_Assignment_. Quote the data below in full, minus the images.

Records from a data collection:
........

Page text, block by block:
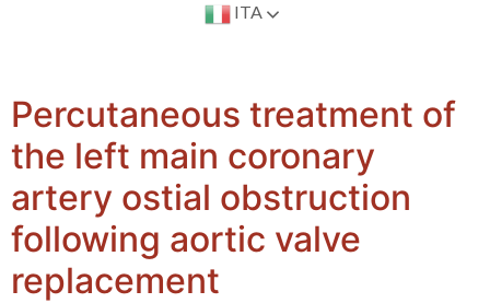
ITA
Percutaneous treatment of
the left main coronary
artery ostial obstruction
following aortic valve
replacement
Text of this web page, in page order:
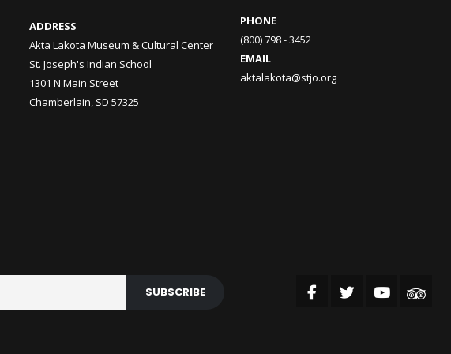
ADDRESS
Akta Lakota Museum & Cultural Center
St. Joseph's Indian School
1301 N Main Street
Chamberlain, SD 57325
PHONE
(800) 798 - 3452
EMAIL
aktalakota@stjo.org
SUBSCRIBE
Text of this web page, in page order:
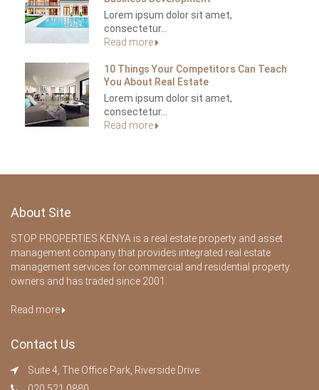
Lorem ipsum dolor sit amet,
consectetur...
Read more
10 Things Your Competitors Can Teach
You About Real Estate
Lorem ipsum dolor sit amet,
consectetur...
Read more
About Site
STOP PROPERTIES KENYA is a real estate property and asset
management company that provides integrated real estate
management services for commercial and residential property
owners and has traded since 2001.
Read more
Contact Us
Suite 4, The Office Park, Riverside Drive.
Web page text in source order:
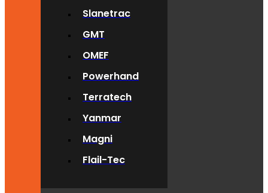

........

_Result_.
Page text, block by block:
ITA
Percutaneous treatment of
the left main coronary
artery ostial obstruction
following aortic valve
replacement
Text of this web page, in page order:
ADDRESS
Akta Lakota Museum & Cultural Center
St. Joseph's Indian School
1301 N Main Street
Chamberlain, SD 57325
PHONE
(800) 798 - 3452
EMAIL
aktalakota@stjo.org
SUBSCRIBE
Text of this web page, in page order:
Lorem ipsum dolor sit amet,
consectetur...
Read more
10 Things Your Competitors Can Teach
You About Real Estate
Lorem ipsum dolor sit amet,
consectetur...
Read more
About Site
STOP PROPERTIES KENYA is a real estate property and asset
management company that provides integrated real estate
management services for commercial and residential property
owners and has traded since 2001.
Read more
Contact Us
Suite 4, The Office Park, Riverside Drive.
Web page text in source order:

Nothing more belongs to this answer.